* **YOUR TASK**
For the listing below, report all lines that hold the word "Intelligenz".

* **PROVIDED INFORMATION**
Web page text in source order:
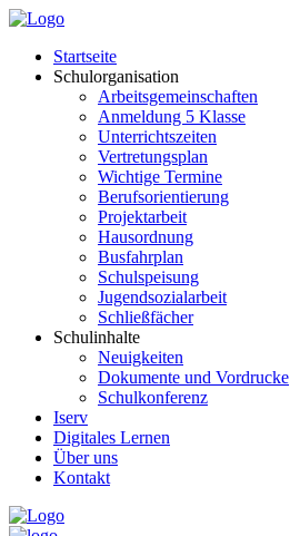
Startseite
Schulorganisation
Arbeitsgemeinschaften
Anmeldung 5 Klasse
Unterrichtszeiten
Vertretungsplan
Wichtige Termine
Berufsorientierung
Projektarbeit
Hausordnung
Busfahrplan
Schulspeisung
Jugendsozialarbeit
Schließfächer
Schulinhalte
Neuigkeiten
Dokumente und Vordrucke
Schulkonferenz
Iserv
Digitales Lernen
Über uns
Kontakt
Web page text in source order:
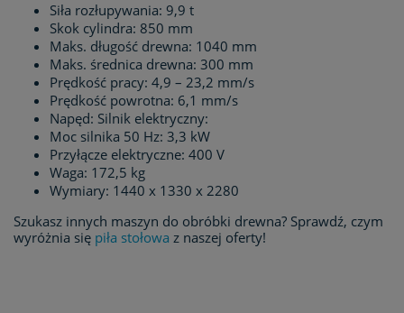
Siła rozłupywania: 9,9 t
Skok cylindra: 850 mm
Maks. długość drewna: 1040 mm
Maks. średnica drewna: 300 mm
Prędkość pracy: 4,9 – 23,2 mm/s
Prędkość powrotna: 6,1 mm/s
Napęd: Silnik elektryczny:
Moc silnika 50 Hz: 3,3 kW
Przyłącze elektryczne: 400 V
Waga: 172,5 kg
Wymiary: 1440 x 1330 x 2280
Szukasz innych maszyn do obróbki drewna? Sprawdź, czym
wyróżnia się piła stołowa z naszej oferty!
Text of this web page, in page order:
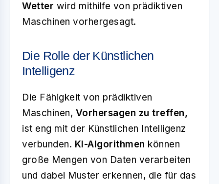
Wetter wird mithilfe von prädiktiven
Maschinen vorhergesagt.
Die Rolle der Künstlichen
Intelligenz
Die Fähigkeit von prädiktiven
Maschinen, Vorhersagen zu treffen,
ist eng mit der Künstlichen Intelligenz
verbunden. KI-Algorithmen können
große Mengen von Daten verarbeiten
und dabei Muster erkennen, die für das
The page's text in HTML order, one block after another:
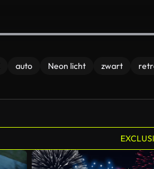
auto Neon licht zwart
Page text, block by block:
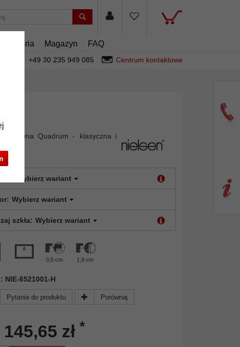
Akcesoria Magazyn FAQ
+49 30 235 949 085 Centrum kontaktowe
z drewna Quadrum - klasyczna i
Wybierz wariant
Wybierz wariant
szkła: Wybierz wariant
0,5 cm 1,9 cm
NIE-6521001-H
Pytania do produktu Porównaj
zł *
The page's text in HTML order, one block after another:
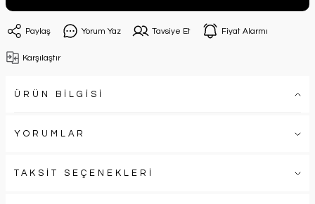
Paylaş Yorum Yaz Tavsiye Et Fiyat Alarmı
Karşılaştır
ÜRÜN BİLGİSİ
YORUMLAR
TAKSİT SEÇENEKLERİ
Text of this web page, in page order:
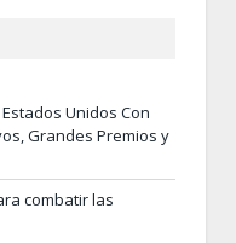
Unidos Con
Grandes Premios y
combatir las
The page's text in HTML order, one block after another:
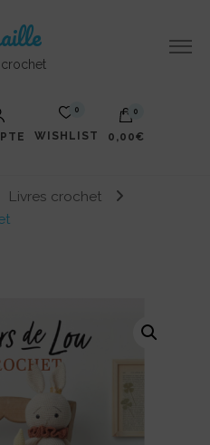
0
WISHLIST
0
0,00€
est vide.
Livres crochet
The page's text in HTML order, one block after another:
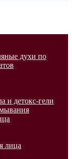
духи по
и детокс-гели
лица
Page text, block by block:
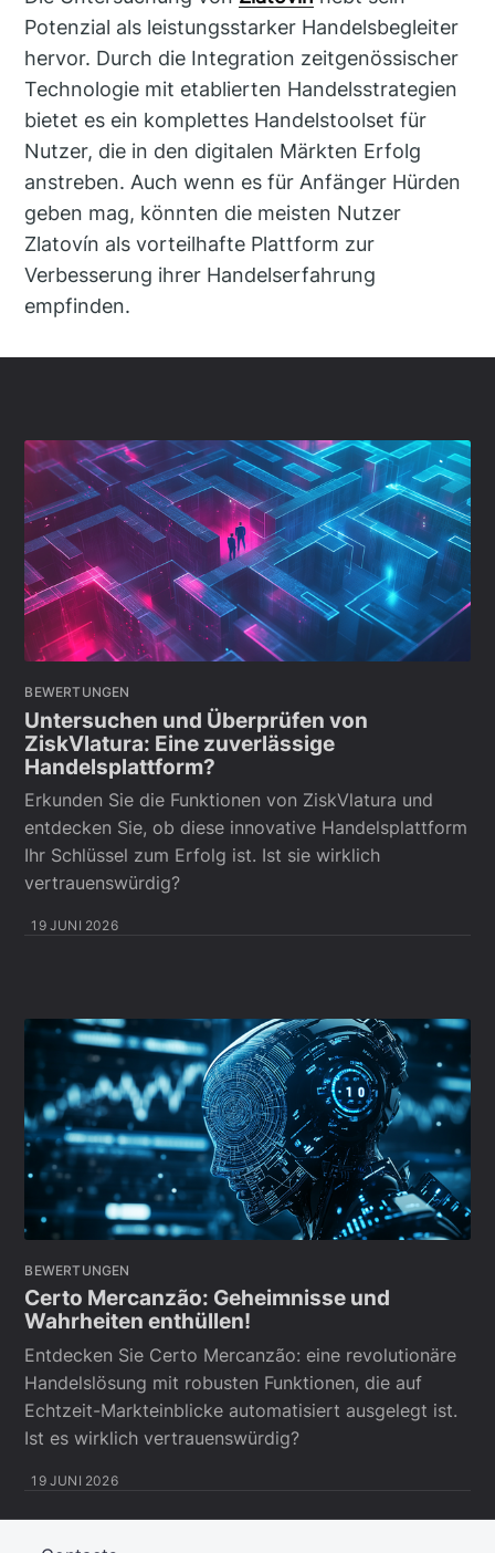
Potenzial als leistungsstarker Handelsbegleiter
hervor. Durch die Integration zeitgenössischer
Technologie mit etablierten Handelsstrategien
bietet es ein komplettes Handelstoolset für
Nutzer, die in den digitalen Märkten Erfolg
anstreben. Auch wenn es für Anfänger Hürden
geben mag, könnten die meisten Nutzer
Zlatovín als vorteilhafte Plattform zur
Verbesserung ihrer Handelserfahrung
empfinden.
BEWERTUNGEN
Untersuchen und Überprüfen von
ZiskVlatura: Eine zuverlässige
Handelsplattform?
Erkunden Sie die Funktionen von ZiskVlatura und
entdecken Sie, ob diese innovative Handelsplattform
Ihr Schlüssel zum Erfolg ist. Ist sie wirklich
vertrauenswürdig?
19 JUNI 2026
BEWERTUNGEN
Certo Mercanzão: Geheimnisse und
Wahrheiten enthüllen!
Entdecken Sie Certo Mercanzão: eine revolutionäre
Handelslösung mit robusten Funktionen, die auf
Echtzeit-Markteinblicke automatisiert ausgelegt ist.
Ist es wirklich vertrauenswürdig?
19 JUNI 2026
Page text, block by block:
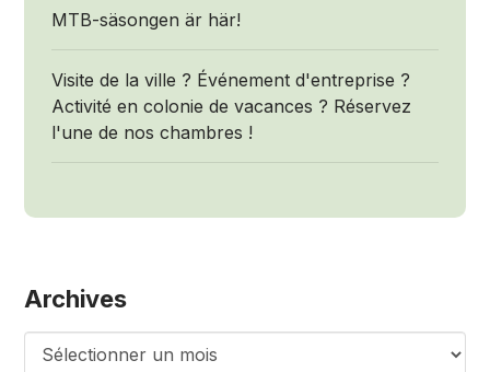
MTB-säsongen är här!
Visite de la ville ? Événement d'entreprise ?
Activité en colonie de vacances ? Réservez
l'une de nos chambres !
Archives
Archives
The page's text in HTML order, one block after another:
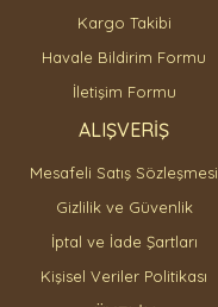
Gönder
Kargo Takibi
Havale Bildirim Formu
İletişim Formu
ALIŞVERİŞ
Mesafeli Satış Sözleşmesi
Gizlilik ve Güvenlik
İptal ve İade Şartları
Kişisel Veriler Politikası
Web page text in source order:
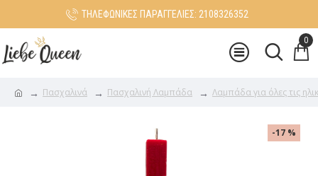
ΤΗΛΕΦΩΝΙΚΕΣ ΠΑΡΑΓΓΕΛΙΕΣ: 2108326352
0
Πασχαλινά Πασχαλινή Λαμπάδα Λαμπάδα για όλες τις
-17 %
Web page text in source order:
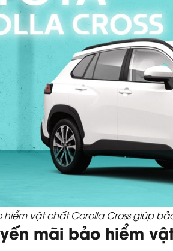
hiểm vật chất Corolla Cross giúp
mãi bảo hiểm

* **RESULT OF THIS EXERCISE**
Intelligenz
ist eng mit der Künstlichen Intelligenz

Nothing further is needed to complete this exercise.